═════ The input
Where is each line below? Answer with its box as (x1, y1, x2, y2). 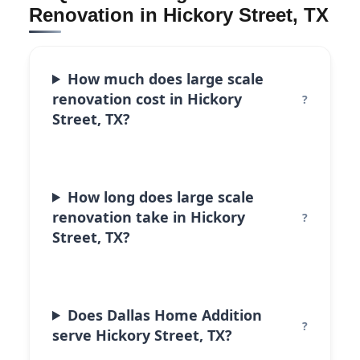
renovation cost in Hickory (52, 88, 242, 108)
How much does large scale (67, 68, 264, 88)
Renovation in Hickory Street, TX (29, 3, 329, 26)
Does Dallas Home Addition (67, 305, 263, 325)
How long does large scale (67, 186, 255, 207)
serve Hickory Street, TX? (52, 325, 232, 345)
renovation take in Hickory (52, 207, 245, 227)
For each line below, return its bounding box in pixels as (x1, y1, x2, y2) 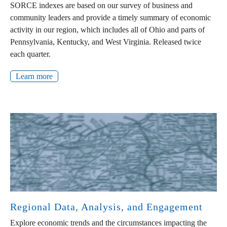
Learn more (16, 72, 53, 81)
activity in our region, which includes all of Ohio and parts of (10, 25, 205, 34)
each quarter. (10, 50, 51, 59)
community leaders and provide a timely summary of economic (10, 13, 211, 22)
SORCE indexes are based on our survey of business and (10, 1, 193, 10)
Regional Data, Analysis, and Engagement (10, 201, 203, 212)
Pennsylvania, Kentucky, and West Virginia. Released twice (10, 37, 201, 47)
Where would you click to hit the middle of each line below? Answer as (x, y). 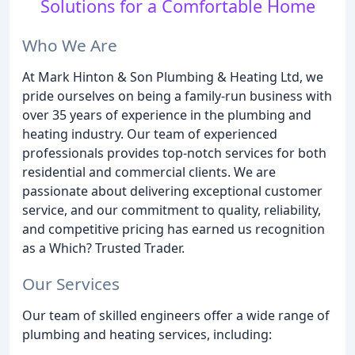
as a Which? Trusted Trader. (103, 248)
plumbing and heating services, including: (147, 334)
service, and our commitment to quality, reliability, (172, 210)
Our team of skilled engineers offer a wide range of (176, 315)
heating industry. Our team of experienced (150, 134)
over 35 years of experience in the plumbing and (167, 115)
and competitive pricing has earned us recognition (174, 229)
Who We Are (70, 45)
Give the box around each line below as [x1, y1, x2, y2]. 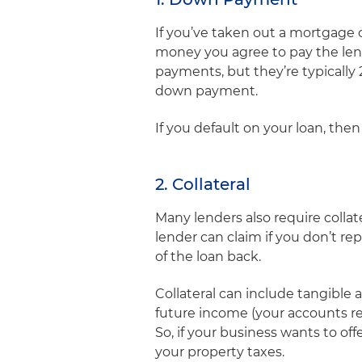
══════════
Problem statement:
Each record should be copied exactly, and each image left out.

Solution for this exercise:
Where is each line below? Answer with its box as (x1, y1, x2, y2). 
renovation cost in Hickory (52, 88, 242, 108)
How much does large scale (67, 68, 264, 88)
Renovation in Hickory Street, TX (29, 3, 329, 26)
Does Dallas Home Addition (67, 305, 263, 325)
How long does large scale (67, 186, 255, 207)
serve Hickory Street, TX? (52, 325, 232, 345)
renovation take in Hickory (52, 207, 245, 227)
For each line below, return its bounding box in pixels as (x1, y1, x2, y2) 
Learn more (16, 72, 53, 81)
activity in our region, which includes all of Ohio and parts of (10, 25, 205, 34)
each quarter. (10, 50, 51, 59)
community leaders and provide a timely summary of economic (10, 13, 211, 22)
SORCE indexes are based on our survey of business and (10, 1, 193, 10)
Regional Data, Analysis, and Engagement (10, 201, 203, 212)
Pennsylvania, Kentucky, and West Virginia. Released twice (10, 37, 201, 47)
Where would you click to hit the middle of each line below? Answer as (x, y). 
as a Which? Trusted Trader. (103, 248)
plumbing and heating services, including: (147, 334)
service, and our commitment to quality, reliability, (172, 210)
Our team of skilled engineers offer a wide range of (176, 315)
heating industry. Our team of experienced (150, 134)
over 35 years of experience in the plumbing and (167, 115)
and competitive pricing has earned us recognition (174, 229)
Who We Are (70, 45)
Give the box around each line below as [x1, y1, x2, y2]. 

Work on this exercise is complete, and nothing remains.